Data for this exercise =>
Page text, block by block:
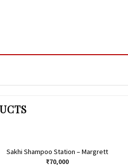
Sakhi Shampoo Station – Margrett
₹70,000
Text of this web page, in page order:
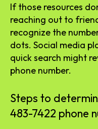
If those resources
reaching out to
recognize the
dots. Social media
quick search might
phone number.
Steps to
483-7422 phone
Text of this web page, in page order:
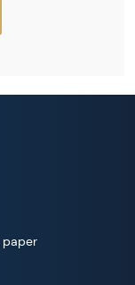
paper
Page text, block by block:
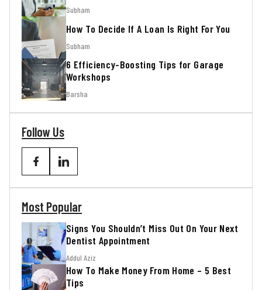
Subham
How To Decide If A Loan Is Right For You
Subham
6 Efficiency-Boosting Tips for Garage
Workshops
Barsha
Follow Us
Most Popular
Signs You Shouldn’t Miss Out On Your Next
Dentist Appointment
Addul Aziz
How To Make Money From Home – 5 Best
Tips
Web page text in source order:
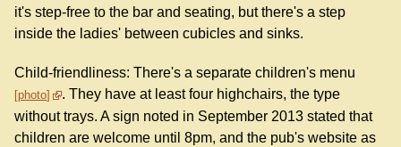
it's step-free to the bar and seating, but there's a step
inside the ladies' between cubicles and sinks.
Child-friendliness: There's a separate children's menu
photo
. They have at least four highchairs, the type
without trays. A sign noted in September 2013 stated that
children are welcome until 8pm, and the pub's website as
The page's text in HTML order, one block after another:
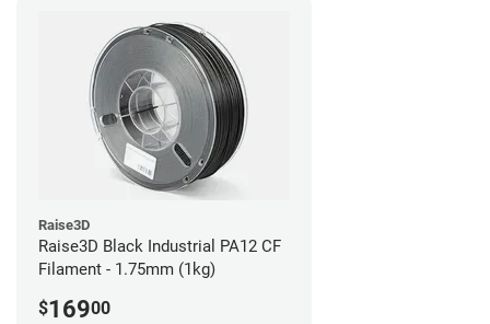
Raise3D
Raise3D Black Industrial PA12 CF
Filament - 1.75mm (1kg)
$16900
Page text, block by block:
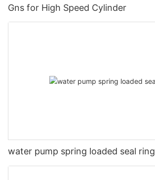
Gns for High Speed Cylinder
water pump spring loaded seal ring
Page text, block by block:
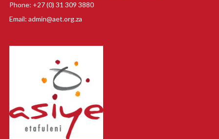
Phone: +27 (0) 31 309 3880
Email: admin@aet.org.za
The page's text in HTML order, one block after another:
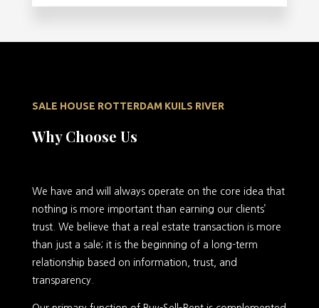
SALE HOUSE ROTTERDAM KUILS RIVER
Why Choose Us
We have and will always operate on the core idea that
nothing is more important than earning our clients’
trust. We believe that a real estate transaction is more
than just a sale; it is the beginning of a long-term
relationship based on information, trust, and
transparency.
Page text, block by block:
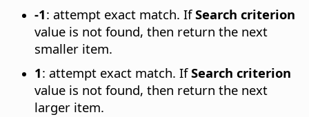
-1: attempt exact match. IfSearch criterion
value is not found, then return the next
smaller item.
1: attempt exact match. IfSearch criterion
value is not found, then return the next
larger item.
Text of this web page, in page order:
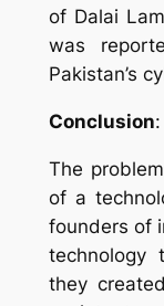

Required action => Each entry is to be transcribed verbatim, and any picture in it is to be skipped.

Answer for the task =>
Page text, block by block:
Sakhi Shampoo Station – Margrett
₹70,000
Text of this web page, in page order:
If those resources
reaching out to
recognize the
dots. Social media
quick search might
phone number.
Steps to
483-7422 phone
Text of this web page, in page order:
paper
Page text, block by block:
Subham
How To Decide If A Loan Is Right For You
Subham
6 Efficiency-Boosting Tips for Garage
Workshops
Barsha
Follow Us
Most Popular
Signs You Shouldn’t Miss Out On Your Next
Dentist Appointment
Addul Aziz
How To Make Money From Home – 5 Best
Tips
Web page text in source order:
it's step-free to the bar and seating, but there's a step
inside the ladies' between cubicles and sinks.
Child-friendliness: There's a separate children's menu
photo
. They have at least four highchairs, the type
without trays. A sign noted in September 2013 stated that
children are welcome until 8pm, and the pub's website as
The page's text in HTML order, one block after another:
Raise3D
Raise3D Black Industrial PA12 CF
Filament - 1.75mm (1kg)
$16900
Page text, block by block:
Gns for High Speed Cylinder
water pump spring loaded seal ring
Page text, block by block:
Phone: +27 (0) 31 309 3880
Email: admin@aet.org.za
The page's text in HTML order, one block after another:
SALE HOUSE ROTTERDAM KUILS RIVER
Why Choose Us
We have and will always operate on the core idea that
nothing is more important than earning our clients’
trust. We believe that a real estate transaction is more
than just a sale; it is the beginning of a long-term
relationship based on information, trust, and
transparency.
Page text, block by block:
-1: attempt exact match. IfSearch criterion
value is not found, then return the next
smaller item.
1: attempt exact match. IfSearch criterion
value is not found, then return the next
larger item.
Text of this web page, in page order:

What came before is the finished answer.